* **What is required**: Would you print the records as they stand, down to the last character?

──────────────────────────────

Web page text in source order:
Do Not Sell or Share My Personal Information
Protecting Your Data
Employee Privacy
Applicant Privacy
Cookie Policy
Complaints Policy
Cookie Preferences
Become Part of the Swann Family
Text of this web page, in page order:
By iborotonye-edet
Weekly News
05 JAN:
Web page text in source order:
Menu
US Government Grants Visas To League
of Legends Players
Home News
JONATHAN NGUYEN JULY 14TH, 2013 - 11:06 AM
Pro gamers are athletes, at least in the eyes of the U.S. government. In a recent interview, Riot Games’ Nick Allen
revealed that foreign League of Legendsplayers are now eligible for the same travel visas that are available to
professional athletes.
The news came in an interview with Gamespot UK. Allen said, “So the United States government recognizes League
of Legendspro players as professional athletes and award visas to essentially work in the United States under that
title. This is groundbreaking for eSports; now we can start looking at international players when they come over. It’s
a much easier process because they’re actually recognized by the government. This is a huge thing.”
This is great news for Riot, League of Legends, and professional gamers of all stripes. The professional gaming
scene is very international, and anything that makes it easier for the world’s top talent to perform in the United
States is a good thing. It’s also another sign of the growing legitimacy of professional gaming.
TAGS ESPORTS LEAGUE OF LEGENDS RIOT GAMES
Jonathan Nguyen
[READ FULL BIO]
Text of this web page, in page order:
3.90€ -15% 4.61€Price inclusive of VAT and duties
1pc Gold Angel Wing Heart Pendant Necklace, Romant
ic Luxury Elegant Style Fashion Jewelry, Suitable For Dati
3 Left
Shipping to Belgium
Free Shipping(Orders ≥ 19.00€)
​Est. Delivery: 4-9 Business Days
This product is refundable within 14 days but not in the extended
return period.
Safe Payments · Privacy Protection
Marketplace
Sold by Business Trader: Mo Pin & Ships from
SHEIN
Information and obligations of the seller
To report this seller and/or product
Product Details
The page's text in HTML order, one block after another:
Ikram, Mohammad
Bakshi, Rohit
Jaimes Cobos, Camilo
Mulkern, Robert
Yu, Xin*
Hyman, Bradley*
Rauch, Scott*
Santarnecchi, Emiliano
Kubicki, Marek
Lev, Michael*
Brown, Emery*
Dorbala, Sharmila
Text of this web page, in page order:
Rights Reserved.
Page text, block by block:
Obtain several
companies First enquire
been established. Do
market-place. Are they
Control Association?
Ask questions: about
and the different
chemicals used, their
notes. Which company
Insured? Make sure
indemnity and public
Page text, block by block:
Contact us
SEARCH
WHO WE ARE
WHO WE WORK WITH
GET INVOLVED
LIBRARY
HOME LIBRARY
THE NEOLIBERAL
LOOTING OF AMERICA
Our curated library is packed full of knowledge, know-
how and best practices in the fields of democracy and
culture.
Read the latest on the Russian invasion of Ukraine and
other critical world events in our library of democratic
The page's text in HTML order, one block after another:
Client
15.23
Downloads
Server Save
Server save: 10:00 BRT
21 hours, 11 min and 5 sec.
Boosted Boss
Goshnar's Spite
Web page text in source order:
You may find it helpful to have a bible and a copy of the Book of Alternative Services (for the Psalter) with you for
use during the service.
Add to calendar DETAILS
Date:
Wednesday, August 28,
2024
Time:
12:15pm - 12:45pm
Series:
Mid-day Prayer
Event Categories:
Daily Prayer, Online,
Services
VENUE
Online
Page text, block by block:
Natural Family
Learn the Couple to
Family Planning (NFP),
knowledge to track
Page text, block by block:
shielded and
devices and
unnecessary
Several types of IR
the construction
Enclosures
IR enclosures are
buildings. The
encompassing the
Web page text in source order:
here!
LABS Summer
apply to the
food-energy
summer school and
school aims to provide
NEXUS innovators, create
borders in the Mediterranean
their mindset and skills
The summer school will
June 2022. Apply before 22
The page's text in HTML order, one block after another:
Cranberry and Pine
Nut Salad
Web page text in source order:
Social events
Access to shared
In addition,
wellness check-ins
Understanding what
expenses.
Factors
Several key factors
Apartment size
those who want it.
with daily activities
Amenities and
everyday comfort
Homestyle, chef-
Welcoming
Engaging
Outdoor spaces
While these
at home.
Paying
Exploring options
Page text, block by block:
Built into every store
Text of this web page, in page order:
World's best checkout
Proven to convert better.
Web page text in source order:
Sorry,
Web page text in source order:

──────────────────────────────

* **Result**:
Web page text in source order:
Do Not Sell or Share My Personal Information
Protecting Your Data
Employee Privacy
Applicant Privacy
Cookie Policy
Complaints Policy
Cookie Preferences
Become Part of the Swann Family
Text of this web page, in page order:
By iborotonye-edet
Weekly News
05 JAN:
Web page text in source order:
Menu
US Government Grants Visas To League
of Legends Players
Home News
JONATHAN NGUYEN JULY 14TH, 2013 - 11:06 AM
Pro gamers are athletes, at least in the eyes of the U.S. government. In a recent interview, Riot Games’ Nick Allen
revealed that foreign League of Legendsplayers are now eligible for the same travel visas that are available to
professional athletes.
The news came in an interview with Gamespot UK. Allen said, “So the United States government recognizes League
of Legendspro players as professional athletes and award visas to essentially work in the United States under that
title. This is groundbreaking for eSports; now we can start looking at international players when they come over. It’s
a much easier process because they’re actually recognized by the government. This is a huge thing.”
This is great news for Riot, League of Legends, and professional gamers of all stripes. The professional gaming
scene is very international, and anything that makes it easier for the world’s top talent to perform in the United
States is a good thing. It’s also another sign of the growing legitimacy of professional gaming.
TAGS ESPORTS LEAGUE OF LEGENDS RIOT GAMES
Jonathan Nguyen
[READ FULL BIO]
Text of this web page, in page order:
3.90€ -15% 4.61€Price inclusive of VAT and duties
1pc Gold Angel Wing Heart Pendant Necklace, Romant
ic Luxury Elegant Style Fashion Jewelry, Suitable For Dati
3 Left
Shipping to Belgium
Free Shipping(Orders ≥ 19.00€)
​Est. Delivery: 4-9 Business Days
This product is refundable within 14 days but not in the extended
return period.
Safe Payments · Privacy Protection
Marketplace
Sold by Business Trader: Mo Pin & Ships from
SHEIN
Information and obligations of the seller
To report this seller and/or product
Product Details
The page's text in HTML order, one block after another:
Ikram, Mohammad
Bakshi, Rohit
Jaimes Cobos, Camilo
Mulkern, Robert
Yu, Xin*
Hyman, Bradley*
Rauch, Scott*
Santarnecchi, Emiliano
Kubicki, Marek
Lev, Michael*
Brown, Emery*
Dorbala, Sharmila
Text of this web page, in page order:
Rights Reserved.
Page text, block by block:
Obtain several
companies First enquire
been established. Do
market-place. Are they
Control Association?
Ask questions: about
and the different
chemicals used, their
notes. Which company
Insured? Make sure
indemnity and public
Page text, block by block:
Contact us
SEARCH
WHO WE ARE
WHO WE WORK WITH
GET INVOLVED
LIBRARY
HOME LIBRARY
THE NEOLIBERAL
LOOTING OF AMERICA
Our curated library is packed full of knowledge, know-
how and best practices in the fields of democracy and
culture.
Read the latest on the Russian invasion of Ukraine and
other critical world events in our library of democratic
The page's text in HTML order, one block after another:
Client
15.23
Downloads
Server Save
Server save: 10:00 BRT
21 hours, 11 min and 5 sec.
Boosted Boss
Goshnar's Spite
Web page text in source order:
You may find it helpful to have a bible and a copy of the Book of Alternative Services (for the Psalter) with you for
use during the service.
Add to calendar DETAILS
Date:
Wednesday, August 28,
2024
Time:
12:15pm - 12:45pm
Series:
Mid-day Prayer
Event Categories:
Daily Prayer, Online,
Services
VENUE
Online
Page text, block by block:
Natural Family
Learn the Couple to
Family Planning (NFP),
knowledge to track
Page text, block by block:
shielded and
devices and
unnecessary
Several types of IR
the construction
Enclosures
IR enclosures are
buildings. The
encompassing the
Web page text in source order:
here!
LABS Summer
apply to the
food-energy
summer school and
school aims to provide
NEXUS innovators, create
borders in the Mediterranean
their mindset and skills
The summer school will
June 2022. Apply before 22
The page's text in HTML order, one block after another:
Cranberry and Pine
Nut Salad
Web page text in source order:
Social events
Access to shared
In addition,
wellness check-ins
Understanding what
expenses.
Factors
Several key factors
Apartment size
those who want it.
with daily activities
Amenities and
everyday comfort
Homestyle, chef-
Welcoming
Engaging
Outdoor spaces
While these
at home.
Paying
Exploring options
Page text, block by block:
Built into every store
Text of this web page, in page order:
World's best checkout
Proven to convert better.
Web page text in source order:
Sorry,
Web page text in source order:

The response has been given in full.